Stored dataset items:
============================================================
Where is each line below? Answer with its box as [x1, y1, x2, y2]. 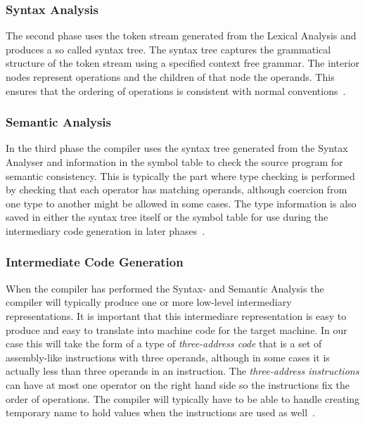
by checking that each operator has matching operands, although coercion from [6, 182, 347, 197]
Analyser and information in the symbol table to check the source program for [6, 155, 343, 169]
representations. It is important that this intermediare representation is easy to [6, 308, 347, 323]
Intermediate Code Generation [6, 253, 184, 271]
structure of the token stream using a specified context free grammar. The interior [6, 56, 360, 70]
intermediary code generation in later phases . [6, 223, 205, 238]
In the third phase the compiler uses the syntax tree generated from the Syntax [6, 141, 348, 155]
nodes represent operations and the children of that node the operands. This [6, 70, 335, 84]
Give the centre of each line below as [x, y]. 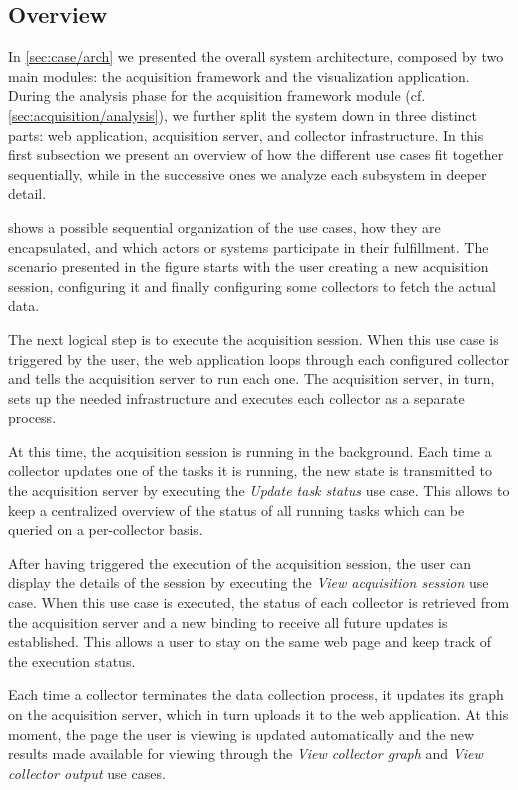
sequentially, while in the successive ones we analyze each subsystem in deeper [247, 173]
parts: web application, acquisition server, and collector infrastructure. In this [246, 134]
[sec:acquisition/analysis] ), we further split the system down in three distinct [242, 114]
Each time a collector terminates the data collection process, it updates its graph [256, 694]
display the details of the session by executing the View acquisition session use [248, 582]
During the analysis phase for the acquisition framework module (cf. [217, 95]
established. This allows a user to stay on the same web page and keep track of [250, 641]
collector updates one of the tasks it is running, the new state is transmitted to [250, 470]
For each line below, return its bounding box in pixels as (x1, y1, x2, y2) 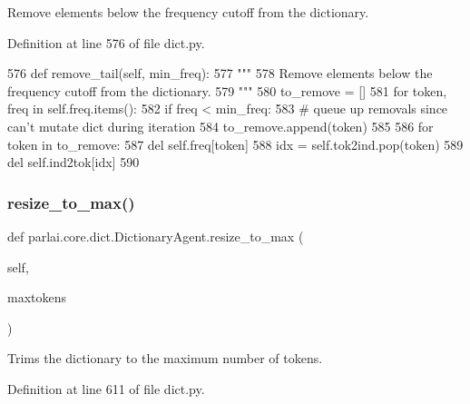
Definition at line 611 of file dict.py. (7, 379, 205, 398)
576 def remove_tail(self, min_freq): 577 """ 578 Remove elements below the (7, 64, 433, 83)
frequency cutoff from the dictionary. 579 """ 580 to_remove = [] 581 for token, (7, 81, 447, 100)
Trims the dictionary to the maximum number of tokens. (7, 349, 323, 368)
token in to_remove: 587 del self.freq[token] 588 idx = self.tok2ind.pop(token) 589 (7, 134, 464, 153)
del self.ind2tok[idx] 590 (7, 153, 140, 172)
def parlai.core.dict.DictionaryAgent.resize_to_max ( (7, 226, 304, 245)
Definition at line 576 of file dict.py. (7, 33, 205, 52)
============================================================
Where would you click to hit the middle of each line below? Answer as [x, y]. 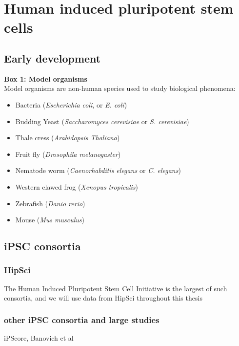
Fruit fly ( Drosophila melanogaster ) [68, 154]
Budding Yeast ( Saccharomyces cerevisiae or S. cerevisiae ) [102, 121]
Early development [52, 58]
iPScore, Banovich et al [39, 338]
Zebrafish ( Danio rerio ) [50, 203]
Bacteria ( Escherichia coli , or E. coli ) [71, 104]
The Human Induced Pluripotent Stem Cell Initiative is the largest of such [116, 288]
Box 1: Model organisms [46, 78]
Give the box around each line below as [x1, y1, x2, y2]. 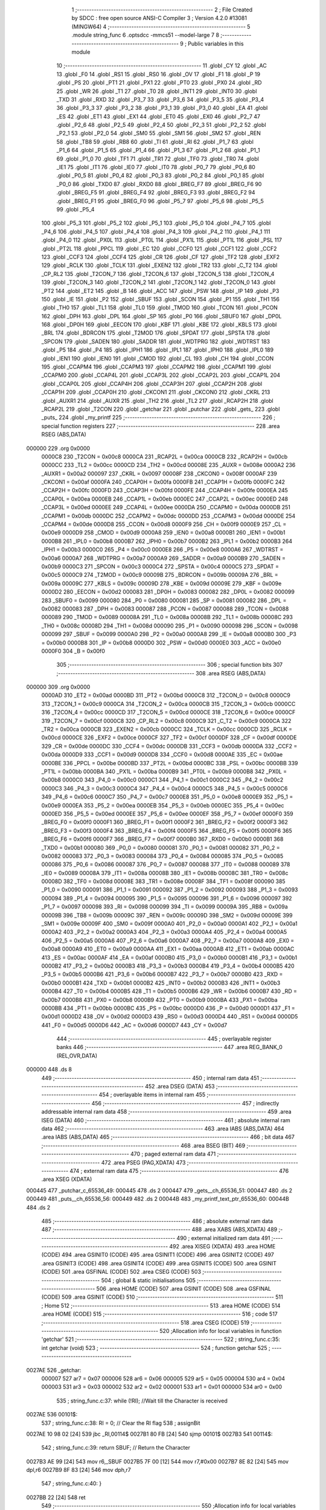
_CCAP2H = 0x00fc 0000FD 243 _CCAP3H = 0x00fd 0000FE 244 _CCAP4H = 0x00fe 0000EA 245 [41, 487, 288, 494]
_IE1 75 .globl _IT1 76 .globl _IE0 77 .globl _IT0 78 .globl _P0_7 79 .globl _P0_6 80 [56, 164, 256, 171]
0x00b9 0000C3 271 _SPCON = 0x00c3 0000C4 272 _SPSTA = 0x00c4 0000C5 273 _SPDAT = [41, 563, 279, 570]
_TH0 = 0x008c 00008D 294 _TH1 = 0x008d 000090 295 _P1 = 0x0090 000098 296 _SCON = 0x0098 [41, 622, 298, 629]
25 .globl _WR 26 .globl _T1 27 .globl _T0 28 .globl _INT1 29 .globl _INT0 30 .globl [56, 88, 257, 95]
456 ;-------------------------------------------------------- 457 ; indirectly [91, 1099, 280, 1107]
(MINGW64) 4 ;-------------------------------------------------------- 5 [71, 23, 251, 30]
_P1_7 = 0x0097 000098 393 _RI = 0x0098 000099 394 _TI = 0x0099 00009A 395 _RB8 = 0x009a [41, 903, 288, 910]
============================================================
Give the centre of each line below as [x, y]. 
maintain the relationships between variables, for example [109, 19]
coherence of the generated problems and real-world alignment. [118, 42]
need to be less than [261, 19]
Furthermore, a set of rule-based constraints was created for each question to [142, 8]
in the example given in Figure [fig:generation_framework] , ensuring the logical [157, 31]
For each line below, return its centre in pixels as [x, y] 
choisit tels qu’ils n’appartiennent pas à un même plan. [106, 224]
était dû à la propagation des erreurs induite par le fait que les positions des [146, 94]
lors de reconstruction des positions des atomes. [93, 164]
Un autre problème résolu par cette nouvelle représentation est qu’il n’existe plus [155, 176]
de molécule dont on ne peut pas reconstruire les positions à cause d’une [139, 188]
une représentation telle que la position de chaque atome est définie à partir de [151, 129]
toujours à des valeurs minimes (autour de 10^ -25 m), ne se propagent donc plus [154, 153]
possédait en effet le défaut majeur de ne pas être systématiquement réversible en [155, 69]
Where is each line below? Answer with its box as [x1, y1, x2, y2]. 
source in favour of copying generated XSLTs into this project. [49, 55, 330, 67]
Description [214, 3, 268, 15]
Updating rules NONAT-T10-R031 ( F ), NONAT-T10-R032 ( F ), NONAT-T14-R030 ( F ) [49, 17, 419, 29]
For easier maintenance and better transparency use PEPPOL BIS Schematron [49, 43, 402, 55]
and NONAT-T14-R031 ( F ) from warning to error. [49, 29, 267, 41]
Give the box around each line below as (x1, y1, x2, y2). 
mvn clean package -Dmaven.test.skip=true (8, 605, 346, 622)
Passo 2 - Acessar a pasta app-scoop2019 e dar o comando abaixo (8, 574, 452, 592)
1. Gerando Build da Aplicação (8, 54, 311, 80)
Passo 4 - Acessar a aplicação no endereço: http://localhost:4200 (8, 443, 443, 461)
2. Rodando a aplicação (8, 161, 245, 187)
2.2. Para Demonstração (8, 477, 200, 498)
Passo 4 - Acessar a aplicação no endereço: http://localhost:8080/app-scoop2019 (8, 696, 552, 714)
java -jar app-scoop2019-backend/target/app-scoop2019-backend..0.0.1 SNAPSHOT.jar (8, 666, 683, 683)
============================================================
### [Work item]
Word for word, restate the lines above from the one with "Early development [52, 58]" through the one with "0x00b9 0000C3 271", keeping both ends and dropping the pictures.

### [Answer box]
Early development [52, 58]
iPScore, Banovich et al [39, 338]
Zebrafish ( Danio rerio ) [50, 203]
Bacteria ( Escherichia coli , or E. coli ) [71, 104]
The Human Induced Pluripotent Stem Cell Initiative is the largest of such [116, 288]
Box 1: Model organisms [46, 78]
Give the box around each line below as [x1, y1, x2, y2]. 
_CCAP2H = 0x00fc 0000FD 243 _CCAP3H = 0x00fd 0000FE 244 _CCAP4H = 0x00fe 0000EA 245 [41, 487, 288, 494]
_IE1 75 .globl _IT1 76 .globl _IE0 77 .globl _IT0 78 .globl _P0_7 79 .globl _P0_6 80 [56, 164, 256, 171]
0x00b9 0000C3 271 _SPCON = 0x00c3 0000C4 272 _SPSTA = 0x00c4 0000C5 273 _SPDAT = [41, 563, 279, 570]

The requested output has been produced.